** EXTRACTED MATERIAL follows **

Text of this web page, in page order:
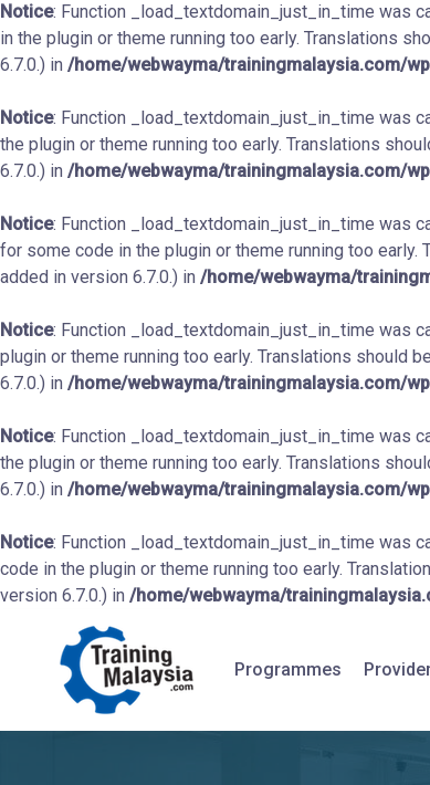
Notice: Function _load_textdomain_just_in_time was
in the plugin or theme running too early. Translations
6.7.0.) in /home/webwayma/trainingmalaysia.com/
Notice: Function _load_textdomain_just_in_time was
the plugin or theme running too early. Translations
6.7.0.) in /home/webwayma/trainingmalaysia.com/
Notice: Function _load_textdomain_just_in_time was
for some code in the plugin or theme running too early.
added in version 6.7.0.) in /home/webwayma/
Notice: Function _load_textdomain_just_in_time was
plugin or theme running too early. Translations should
6.7.0.) in /home/webwayma/trainingmalaysia.com/
Notice: Function _load_textdomain_just_in_time was
the plugin or theme running too early. Translations
6.7.0.) in /home/webwayma/trainingmalaysia.com/
Notice: Function _load_textdomain_just_in_time was
code in the plugin or theme running too early.
version 6.7.0.) in /home/webwayma/
Programmes

** End of EXTRACTED MATERIAL **

TO DO. For every line above that holds the word "plugin", report the whole line.

ANSWER TO THIS EXERCISE.
in the plugin or theme running too early. Translations
the plugin or theme running too early. Translations
for some code in the plugin or theme running too early.
plugin or theme running too early. Translations should
the plugin or theme running too early. Translations
code in the plugin or theme running too early.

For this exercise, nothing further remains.